Beberapa hari sebelum dieksekusi, ia berjumpa dengan sekitar tiga ratus narapidana yang ditahan bersamanya dan semuanya dibelenggu. Ia berkata bahwa ia akan membebaskan mereka semua, mereka heran karena ia berbicara hanya tentang kebebasan mereka dan bukan kebebasannya sendiri. Ia berkata kepada mereka: “Kita semua dalam belenggu Allah di sini. Jika kita mau, kita bisa membuka semua belenggu ini,” kemudian ia menunjuk belenggu-belenggu itu dengan jarinya dan semuanya pun terbuka. Para narapidana pun heran bagaimana mereka bisa melarikan diri, karena semua pintu terkunci. Ia menunjukkan jarinya ke tembok, dan terbukalah tembok itu. “Engkau tidak ikut bersama kami?” tanya mereka.
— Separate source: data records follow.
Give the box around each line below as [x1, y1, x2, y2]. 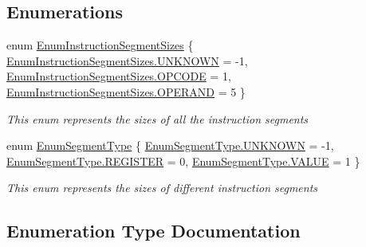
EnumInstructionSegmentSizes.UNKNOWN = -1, [6, 52, 248, 69]
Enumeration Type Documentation [6, 218, 301, 243]
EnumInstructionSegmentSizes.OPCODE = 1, [6, 68, 231, 84]
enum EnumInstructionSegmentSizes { [6, 37, 194, 53]
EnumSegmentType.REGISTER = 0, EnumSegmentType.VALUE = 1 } [6, 152, 360, 169]
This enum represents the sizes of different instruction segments [6, 179, 318, 196]
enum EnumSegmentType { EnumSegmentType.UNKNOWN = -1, [6, 137, 334, 154]
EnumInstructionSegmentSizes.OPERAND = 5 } [6, 83, 246, 100]

“Tidak, ada sebuah rahasia yang hanya bisa diungkapkan di tiang gantungan!” jawabnya Esoknya, para sipir penjara bertanya kepadanya tentang yang terjadi pada narapidana lainnya. Ia menjawab bahwa ia telah membebaskan mereka semua. “Mengapa engkau tidak sekalian pergi?” tanya mereka. “Dia mencela dan menyalahkanku. Karenanya aku harus tetap tinggal di sini untuk menerima hukuman,” jawabnya
Eksekusi Bak Taman Mawar Kekasih
Pada hari itu, 27 Maret 922, Syeikh Husein Manshur Al-Hallaj melangkah menuju tiang gantungan. Dunia terdiam, seolah angin pun menahan napas. Langkahnya ringan, hati tenang, bagai kekasih yang pulang menuju pelukan Sang Kekasih. Dalam sunyi yang merengkuh, ia berjalan, wajahnya berseri bagaikan bulan purnama yang menyapa malam.
Abu Al-Harits Al-Sayyaf, sang algojo, melangkah dengan dada membusung, wajahnya penuh keangkuhan. Tamparannya mendarat di pipi Al-Hallaj, pukulannya menghantam hidung hingga darah mengalir, membasahi jubah putihnya bagaikan kelopak mawar yang gugur. Namun, Al-Hallaj, seperti dikatakan para saksi, hanya tersenyum lembut. Ia sujud, menyentuh bumi dengan dahi, dan berbisik kepada Sang Pencipta:
Tuhanku, kini aku telah tiba di Rumah Idaman,
Di sini aku menyaksikan keajaiban-Mu yang memukau jiwa.
Dari hatinya yang penuh cinta, mengalir doa, bagai aliran sungai yang jernih menuju lautan abadi:
Oh, Tuhanku, mereka hamba-hamba-Mu,
Berkumpul di sini, membunuhku dengan api semangat,
Demi agama-Mu, demi mendekat pada-Mu.
Ampunilah mereka,
Sebab andai Kau singkapkan rahasia-Mu padaku kepada mereka,
Takkan mereka lakukan apa yang mereka lakukan.
Andai Kau tutup mata-hatiku, seperti mata-hati mereka tertutup,
Takkan aku alami cobaan ini.
Segala puji hanya bagi-Mu, atas apa yang Kau putuskan,
Segala puji hanya bagi-Mu, atas apa yang Kau kehendaki.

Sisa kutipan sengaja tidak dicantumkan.